Aim of the exercise: Retype the records below word for word and omit any image.

** Given data follows **

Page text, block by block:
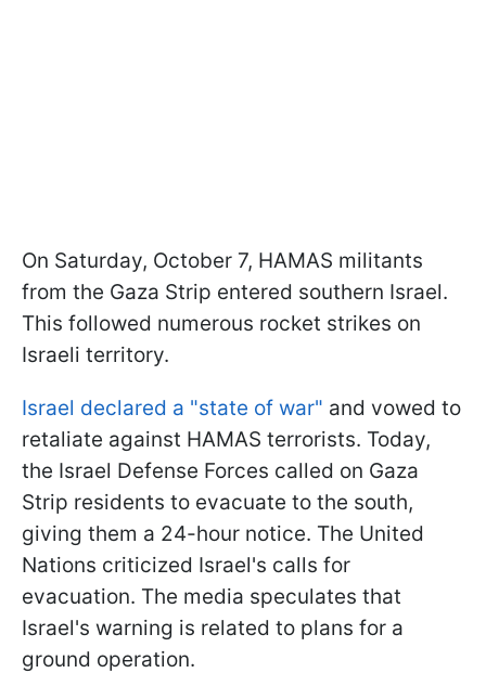
On Saturday, October 7, HAMAS militants
from the Gaza Strip entered southern Israel.
This followed numerous rocket strikes on
Israeli territory.
Israel declared a "state of war" and vowed to
retaliate against HAMAS terrorists. Today,
the Israel Defense Forces called on Gaza
Strip residents to evacuate to the south,
giving them a 24-hour notice. The United
Nations criticized Israel's calls for
evacuation. The media speculates that
Israel's warning is related to plans for a
ground operation.
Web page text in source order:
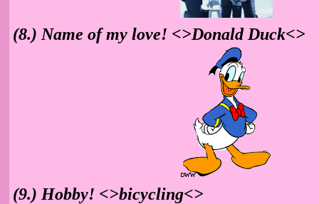
(8.) Name of my love! <>Donald Duck<>
(9.) Hobby! <>bicycling<>
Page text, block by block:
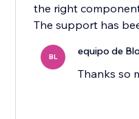
the right
The support has
BL equipo de
Thanks so
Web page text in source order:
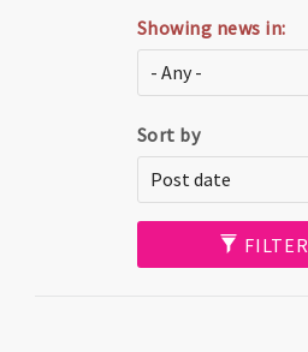
Showing news in:
Sort by
FILTER
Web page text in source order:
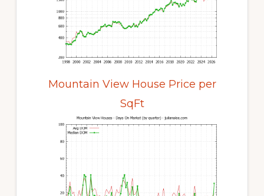
Mountain View House Price per
SqFt
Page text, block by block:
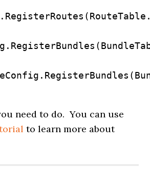
need to do. You can use
to learn more about
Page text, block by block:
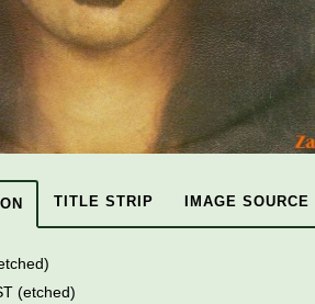
TITLE STRIP IMAGE SOURCE
(etched)
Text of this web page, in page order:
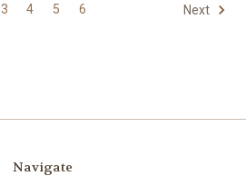
3 4 5 6 Next
Navigate
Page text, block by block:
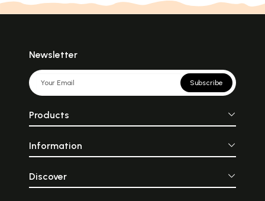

** End of Given data **

Answer section:
Page text, block by block:
On Saturday, October 7, HAMAS militants
from the Gaza Strip entered southern Israel.
This followed numerous rocket strikes on
Israeli territory.
Israel declared a "state of war" and vowed to
retaliate against HAMAS terrorists. Today,
the Israel Defense Forces called on Gaza
Strip residents to evacuate to the south,
giving them a 24-hour notice. The United
Nations criticized Israel's calls for
evacuation. The media speculates that
Israel's warning is related to plans for a
ground operation.
Web page text in source order:
(8.) Name of my love! <>Donald Duck<>
(9.) Hobby! <>bicycling<>
Page text, block by block:
the right
The support has
BL equipo de
Thanks so
Web page text in source order:
Showing news in:
Sort by
FILTER
Web page text in source order:
Mountain View House Price per
SqFt
Page text, block by block:
need to do. You can use
to learn more about
Page text, block by block:
TITLE STRIP IMAGE SOURCE
(etched)
Text of this web page, in page order:
3 4 5 6 Next
Navigate
Page text, block by block:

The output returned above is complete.